Understanding American Foreign Policy
prepared by Gordon L. Bowen, Ph.D.
Political Science and International Relations departments
Mary Baldwin College
Staunton, VA USA 24401
this page last updated September 12, 2008
11 April - A truck explodes near El Ghriba synagogue on the southern Tunisian island of Djerba, killing 14 Germans, five Tunisians and a Frenchman. Al-Qaida claims responsibility. (Jones 2008: 188, lists 15 total killed in this incident).
8 May - An assailant in a car kills himself, 11 French navy experts and three Pakistanis outside the Sheraton Hotel in Karachi, Pakistan. A Pakistani court later finds three members of the banned Islamic group Harkat-ul Muhajideen guilty of planning the attack.
14 June - A car bomb outside the US consulate in Karachi, Pakistan kills at least 11 people and wounds 45. Four members of Harkat-ul Muhajideen are later found guilty.
12 October - Bombs explode in Kuta Beach nightclub district of Bali in Indonesia, killing 202 people and wounding hundreds. A third bomb explodes near the US consulate in Sanur near Kuta, without causing casualties. Members of the banned Islamic group Jemaah Islamiyah, linked to al-Qaida, admit responsibility.
28 October - USAID worker Lawrence Foley is assassinated in Amman, Jordan by Abu Musab al Zarqawi's Al Qaeda affiliate.

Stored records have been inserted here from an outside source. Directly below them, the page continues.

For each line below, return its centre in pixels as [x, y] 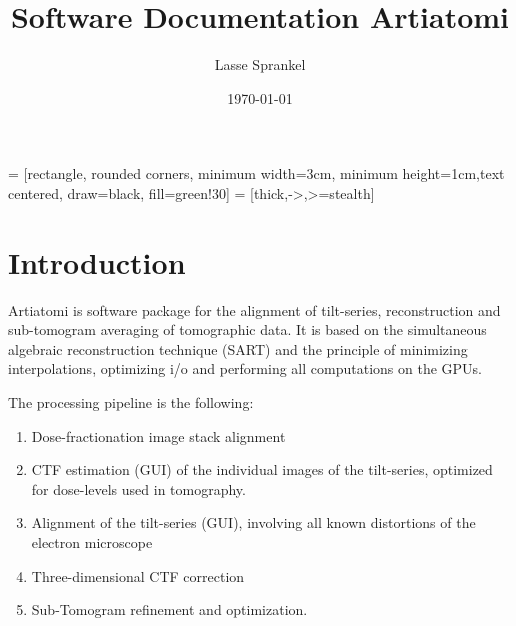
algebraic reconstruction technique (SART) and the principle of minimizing [238, 348]
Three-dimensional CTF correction [138, 575]
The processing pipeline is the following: [131, 402]
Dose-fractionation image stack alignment [158, 435]
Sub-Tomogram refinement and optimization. [169, 609]
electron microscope [92, 541]
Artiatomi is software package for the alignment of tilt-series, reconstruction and [254, 309]
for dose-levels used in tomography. [138, 488]
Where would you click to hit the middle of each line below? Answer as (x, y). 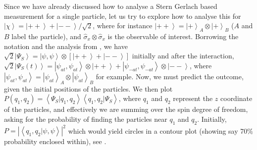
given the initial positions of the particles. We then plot (88, 88)
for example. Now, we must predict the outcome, (170, 76)
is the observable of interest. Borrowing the (173, 36)
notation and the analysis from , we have (66, 46)
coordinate (236, 98)
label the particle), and (46, 36)
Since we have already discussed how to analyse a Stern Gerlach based (111, 6)
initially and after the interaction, (183, 56)
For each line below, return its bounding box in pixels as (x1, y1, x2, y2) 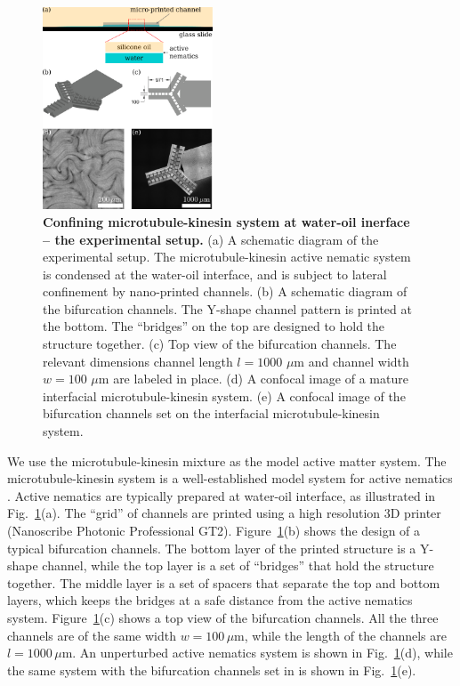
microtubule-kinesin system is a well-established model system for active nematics (7, 469, 453, 488)
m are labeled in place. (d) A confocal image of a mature (98, 369, 408, 388)
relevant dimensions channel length (43, 351, 233, 370)
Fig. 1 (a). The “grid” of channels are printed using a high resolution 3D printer (7, 504, 441, 522)
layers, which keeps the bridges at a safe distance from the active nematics (7, 591, 413, 609)
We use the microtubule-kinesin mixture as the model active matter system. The (7, 451, 447, 470)
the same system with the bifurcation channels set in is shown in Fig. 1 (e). (7, 660, 416, 679)
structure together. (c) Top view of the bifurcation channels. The (43, 335, 397, 353)
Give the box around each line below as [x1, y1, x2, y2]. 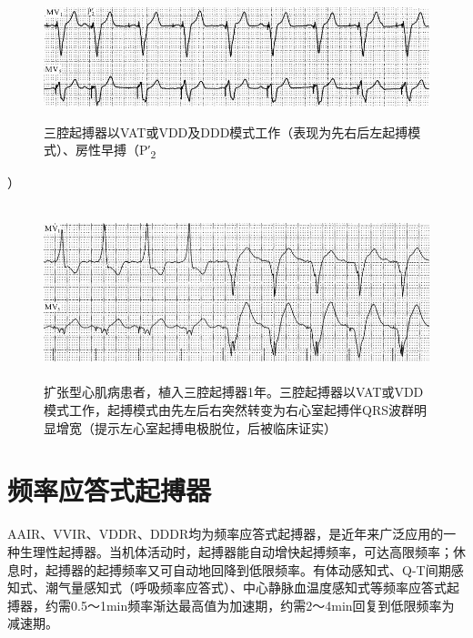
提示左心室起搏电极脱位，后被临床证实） [94, 418, 337, 437]
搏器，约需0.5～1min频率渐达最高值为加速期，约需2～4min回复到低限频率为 [7, 595, 455, 614]
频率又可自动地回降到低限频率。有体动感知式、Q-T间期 [121, 560, 451, 579]
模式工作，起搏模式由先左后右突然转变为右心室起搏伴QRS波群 [44, 400, 414, 420]
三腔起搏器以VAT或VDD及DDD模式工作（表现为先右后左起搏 [44, 122, 408, 141]
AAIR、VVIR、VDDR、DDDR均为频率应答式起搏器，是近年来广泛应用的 [7, 524, 444, 543]
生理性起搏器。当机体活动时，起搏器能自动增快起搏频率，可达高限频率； [19, 542, 453, 561]
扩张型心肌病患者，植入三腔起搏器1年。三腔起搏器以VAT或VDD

28 November - At least 13 people are killed, and 80 are wounded, in a suicide bomb attack inside the lobby of the Paradise Hotel, a facility owned by an Israeli and frequented by Israeli tourists in Kenyan port of Mombasa. Two surface-to-air missiles are shot at, but miss an Israeli airliner taking off from the city. Al-Qaida admits responsibility.
12 May - Suicide bombers in vehicles shoot their way into housing compounds for expatriates in Saudi Arabian capital of Riyadh. Some 34 people, including nine Americans, are killed. US Secretary of State Colin Powell blames al-Qaida. Jones (189) described these attack thusly: "A suicide bomber detonated a vehicle within the Al Hamra housing complex, a residence for foreigners working in Saudi Arabia, in one of four simultaneous attacks against Western targets; it is impossible to disaggregate the casualty numbers based on the reporting, but, in total, 34 were killed and approximately 60 wounded. A suicide bomber detonated a vehicle within the Jedawai housing complex, a residence for foreigners working in Saudi Arabia, in one of four simultaneous attacks against Western targets... A suicide bomber detonated a vehicle within the Vinnell housing complex, a residence for foreigners working in Saudi Arabia, in one of four simultaneous attacks against Western targets... An assailant detonated a bomb at the headquarters of the Saudi Maintenance Company in one of four simultaneous attacks against Western targets in Riyadh; no casualties resulted from this attack."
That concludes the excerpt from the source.